Bu söyleme "Senden çocuk istemiyorum" eşinizi getiren sizin tavrınızdır... Tahmin ediyorum sık telaffuz edilen ya da tavırlarla arzulandığı belli edilen en önemli şey şu an çocuk sizin için... Eğer başka bir şey olsaydı bu kez ona dirsek çevirecekti, zira lafının dinlenmesini istiyor ve tehdit edilmeniz gerek...

Buna benzer bir şeyi ben de evliliğimde yaşadım, hatta bir konuya daha yanıt vermiştim bununla ilgili...
Siz neden aynısını yapmıyorsunuz, bunu merak ettim.. İçinize atın bu incinmişliğinizi ve en güzel anlarınızda bile şunu yapın;
"Fiziğim çok güzel... hayatta bozamam bunu... Spora başlayıp iyice fit bir hale gelmeyi düşünüyorum. Saç, baş bakımlarım, ileride de belki küçük bazı estetik operasyonlar yaptırırım..." vs. vs... Tartışma anlarında değil ancak mesela bir arkadaşınızla konuşuyor gibi yapıp uzun süre telefonda, onun yanındayken "Çocuk mu? Delimisin... Asla düşünmüyorum!.. Özgürlüğümü çocukla sınırlayamam... Kariyerimle ilgili güzel planlarımız var işyerinde, bir kaç seneye kadar şok olacağına eminim"... diye konuşun... Direkt eşinizle değil ama... Sanki biriyle konuşur gibi... Ailelerin yanında da değil... Hiç eşinizi bu çocuk meselesine muhatap etmeyin... Onunla konuşurken canımlı cicimli konuşun hatta... Sosyal yaşantınızı da meşgul hale getirin lütfen.. Çalışıyor musunuz bilmiyorum.. Ancak iş hayatı böyle durumlarda can kurtarandır..

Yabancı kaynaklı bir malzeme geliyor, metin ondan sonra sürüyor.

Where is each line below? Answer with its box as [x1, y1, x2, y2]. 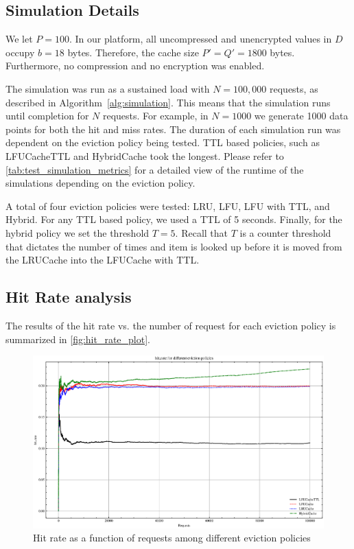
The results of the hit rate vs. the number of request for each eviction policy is [5, 318, 336, 332]
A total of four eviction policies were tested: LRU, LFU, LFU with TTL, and [5, 198, 330, 213]
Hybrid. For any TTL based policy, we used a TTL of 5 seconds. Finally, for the [5, 212, 342, 226]
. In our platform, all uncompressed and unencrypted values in [69, 32, 332, 46]
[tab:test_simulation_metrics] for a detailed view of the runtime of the [5, 162, 304, 176]
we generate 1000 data [254, 108, 349, 123]
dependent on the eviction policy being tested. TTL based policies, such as [5, 135, 320, 150]
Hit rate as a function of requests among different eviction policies [33, 530, 311, 545]
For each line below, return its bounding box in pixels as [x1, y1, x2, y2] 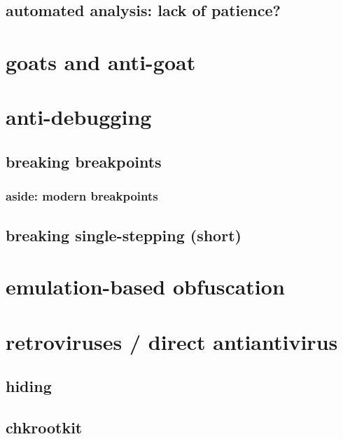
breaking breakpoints [6, 150, 162, 172]
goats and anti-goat [6, 47, 196, 76]
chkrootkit [6, 416, 83, 438]
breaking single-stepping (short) [6, 224, 241, 245]
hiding [6, 375, 52, 397]
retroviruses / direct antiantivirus [6, 327, 338, 356]
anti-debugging [6, 102, 152, 131]
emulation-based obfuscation [6, 272, 285, 301]
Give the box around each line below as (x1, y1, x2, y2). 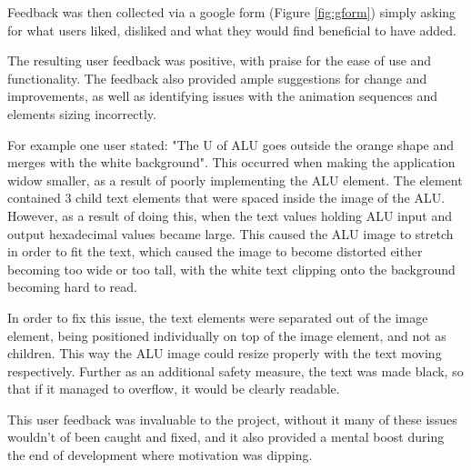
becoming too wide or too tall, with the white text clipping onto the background (7, 259, 456, 278)
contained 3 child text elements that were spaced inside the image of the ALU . (7, 188, 446, 207)
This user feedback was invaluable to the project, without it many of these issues (7, 409, 457, 428)
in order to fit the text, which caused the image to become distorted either (7, 242, 423, 261)
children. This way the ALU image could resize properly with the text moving (7, 344, 442, 363)
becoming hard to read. (7, 277, 137, 296)
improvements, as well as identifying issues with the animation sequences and (7, 86, 438, 105)
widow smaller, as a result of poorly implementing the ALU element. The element (7, 170, 463, 189)
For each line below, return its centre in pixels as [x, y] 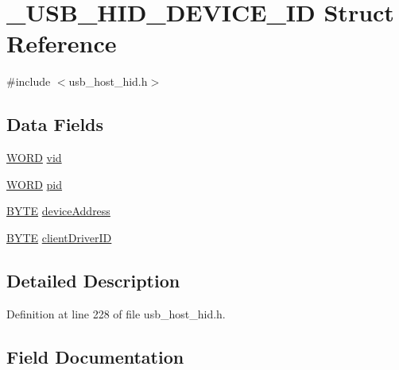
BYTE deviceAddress [58, 211]
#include [29, 81]
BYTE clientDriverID [59, 237]
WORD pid [35, 184]
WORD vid [34, 158]
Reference [62, 43]
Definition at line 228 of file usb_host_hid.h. [116, 313]
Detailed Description [93, 280]
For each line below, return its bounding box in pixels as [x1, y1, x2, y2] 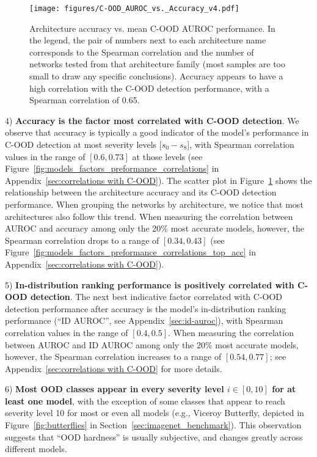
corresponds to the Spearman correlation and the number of [29, 45, 254, 58]
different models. [5, 442, 67, 455]
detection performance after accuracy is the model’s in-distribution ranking [5, 302, 286, 315]
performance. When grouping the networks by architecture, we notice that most [5, 197, 304, 210]
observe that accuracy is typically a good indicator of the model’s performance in [5, 126, 309, 139]
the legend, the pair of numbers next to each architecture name [29, 34, 266, 46]
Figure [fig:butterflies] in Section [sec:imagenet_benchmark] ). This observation [5, 419, 302, 431]
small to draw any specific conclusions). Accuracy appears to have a [29, 70, 283, 82]
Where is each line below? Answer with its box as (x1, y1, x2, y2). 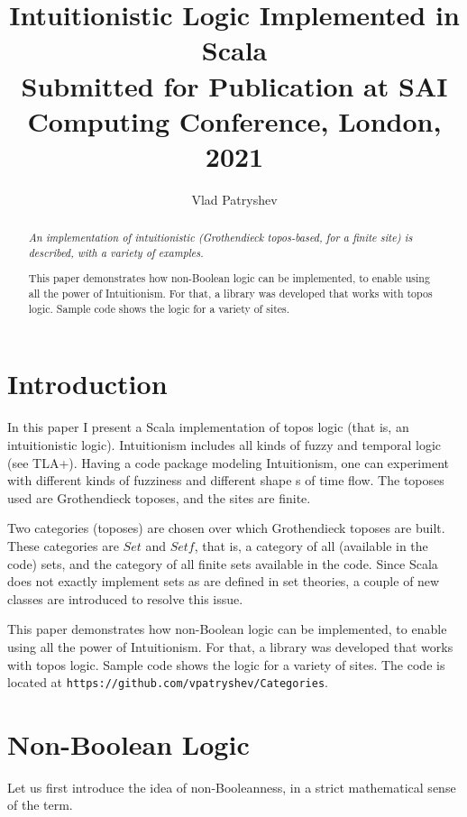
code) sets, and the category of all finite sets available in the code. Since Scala (7, 554, 438, 573)
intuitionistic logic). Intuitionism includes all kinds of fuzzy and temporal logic (7, 435, 442, 454)
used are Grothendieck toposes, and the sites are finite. (7, 488, 311, 507)
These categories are (7, 536, 119, 555)
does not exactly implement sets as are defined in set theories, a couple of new (7, 572, 440, 591)
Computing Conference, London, (27, 102, 442, 139)
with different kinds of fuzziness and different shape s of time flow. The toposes (7, 471, 444, 490)
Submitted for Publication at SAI (21, 67, 448, 104)
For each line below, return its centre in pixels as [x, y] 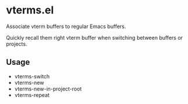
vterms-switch [32, 76]
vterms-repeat [32, 95]
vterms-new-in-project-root [48, 89]
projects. [17, 44]
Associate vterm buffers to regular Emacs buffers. [66, 26]
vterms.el [30, 10]
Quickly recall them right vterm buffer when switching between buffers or [94, 37]
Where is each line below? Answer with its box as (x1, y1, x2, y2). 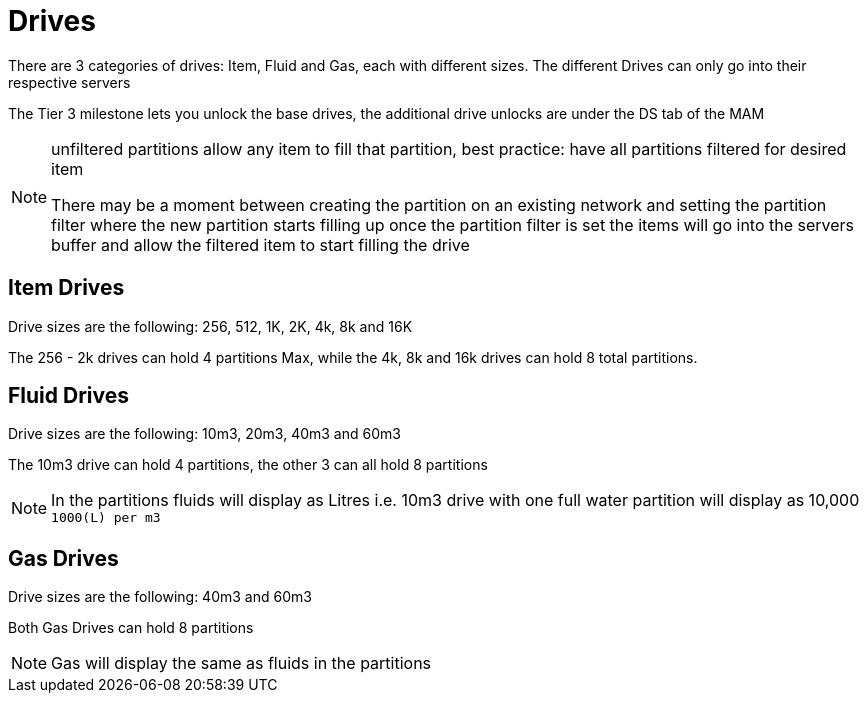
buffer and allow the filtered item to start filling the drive (51, 234, 470, 255)
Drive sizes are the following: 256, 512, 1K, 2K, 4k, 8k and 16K (8, 317, 413, 335)
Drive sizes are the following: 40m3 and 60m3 (8, 588, 312, 606)
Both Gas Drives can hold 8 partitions (8, 619, 254, 637)
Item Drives (8, 275, 125, 301)
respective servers (8, 73, 131, 91)
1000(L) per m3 (51, 510, 161, 526)
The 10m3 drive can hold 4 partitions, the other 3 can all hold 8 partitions (8, 456, 488, 474)
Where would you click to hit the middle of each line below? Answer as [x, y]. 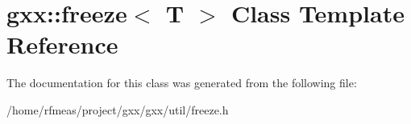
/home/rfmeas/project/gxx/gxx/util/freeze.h [118, 109]
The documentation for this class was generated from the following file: [182, 83]
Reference [62, 44]
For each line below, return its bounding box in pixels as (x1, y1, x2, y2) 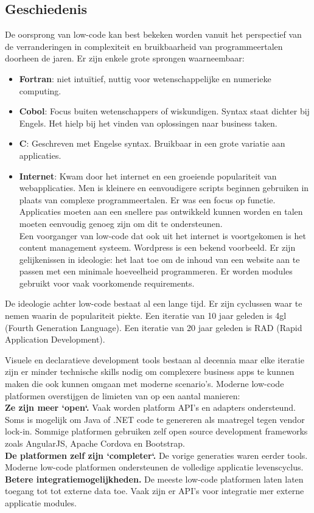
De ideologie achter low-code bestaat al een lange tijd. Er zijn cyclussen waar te (5, 297, 302, 310)
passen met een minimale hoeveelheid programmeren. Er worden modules (19, 265, 293, 277)
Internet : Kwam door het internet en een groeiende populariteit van (19, 169, 277, 182)
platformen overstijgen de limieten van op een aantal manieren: (5, 389, 240, 402)
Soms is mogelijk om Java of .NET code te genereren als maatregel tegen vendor (5, 413, 305, 425)
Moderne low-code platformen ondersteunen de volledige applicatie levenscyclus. (5, 461, 304, 473)
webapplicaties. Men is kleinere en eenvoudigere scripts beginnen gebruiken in (19, 181, 309, 194)
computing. (19, 84, 61, 97)
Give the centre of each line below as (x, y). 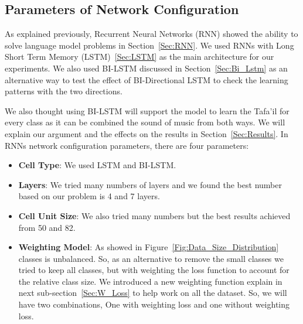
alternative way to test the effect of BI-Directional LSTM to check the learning (147, 79)
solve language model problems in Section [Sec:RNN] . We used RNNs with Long (149, 45)
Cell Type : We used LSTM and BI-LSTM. (97, 165)
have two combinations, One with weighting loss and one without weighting (154, 304)
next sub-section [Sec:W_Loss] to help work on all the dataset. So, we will (153, 293)
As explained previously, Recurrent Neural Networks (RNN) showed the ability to (151, 34)
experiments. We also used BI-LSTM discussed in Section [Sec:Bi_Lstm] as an (146, 68)
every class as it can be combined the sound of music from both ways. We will (145, 122)
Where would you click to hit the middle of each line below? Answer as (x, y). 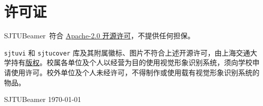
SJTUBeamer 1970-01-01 (43, 99)
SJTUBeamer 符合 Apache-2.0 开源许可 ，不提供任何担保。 (100, 36)
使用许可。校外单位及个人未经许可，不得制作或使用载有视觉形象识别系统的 (135, 72)
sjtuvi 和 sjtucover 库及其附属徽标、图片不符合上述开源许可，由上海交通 (127, 52)
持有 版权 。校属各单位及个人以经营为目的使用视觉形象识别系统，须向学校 (131, 62)
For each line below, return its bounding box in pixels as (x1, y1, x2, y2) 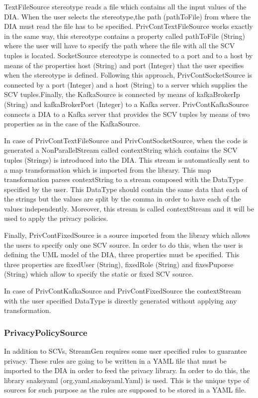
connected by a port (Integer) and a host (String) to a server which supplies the (4, 79, 248, 90)
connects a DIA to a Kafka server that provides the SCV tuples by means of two (4, 108, 250, 119)
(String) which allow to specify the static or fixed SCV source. (4, 269, 194, 279)
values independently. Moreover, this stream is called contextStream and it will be (4, 203, 254, 213)
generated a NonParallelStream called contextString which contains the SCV (4, 145, 238, 155)
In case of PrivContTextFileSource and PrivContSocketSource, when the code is (4, 135, 248, 145)
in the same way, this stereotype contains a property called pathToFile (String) (4, 30, 245, 41)
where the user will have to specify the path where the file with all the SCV (4, 40, 235, 51)

Eşiniz iplerin elinden kaydığını hissetmeli... Bir daha aynı şey ile sizi tartışma esnasında tehdit ederse de "Bu zaten benim fikrimdi.. Ne çabuk sahip çıktın? Bana sordun mu, senin çocuğunu taşıyıp taşımak istemediğimi... Bu benim vücudum, benim kararım.. Tartışmalara alet etmeyelim lütfen çocuk gibi.. Baksana daha seni büyütmem gerek" deyiverin...

Korkmayın.. sinmeyin.. üzülmeyin... Bir şey olacaksa... zaten olacaktır...
Ne alttan almalarla, ne sabırlarla... hiçbir şekilde üstesinden gelemezsiniz... Saygınızı koruyup, adabınızla tartışın, doğru bildiğiniz şey hakkında... sonuna kadar... Üslubunuza dikkat ettiğiniz sürece ne tartışmalar tırmanır ve ne de bu kadar incinirsiniz...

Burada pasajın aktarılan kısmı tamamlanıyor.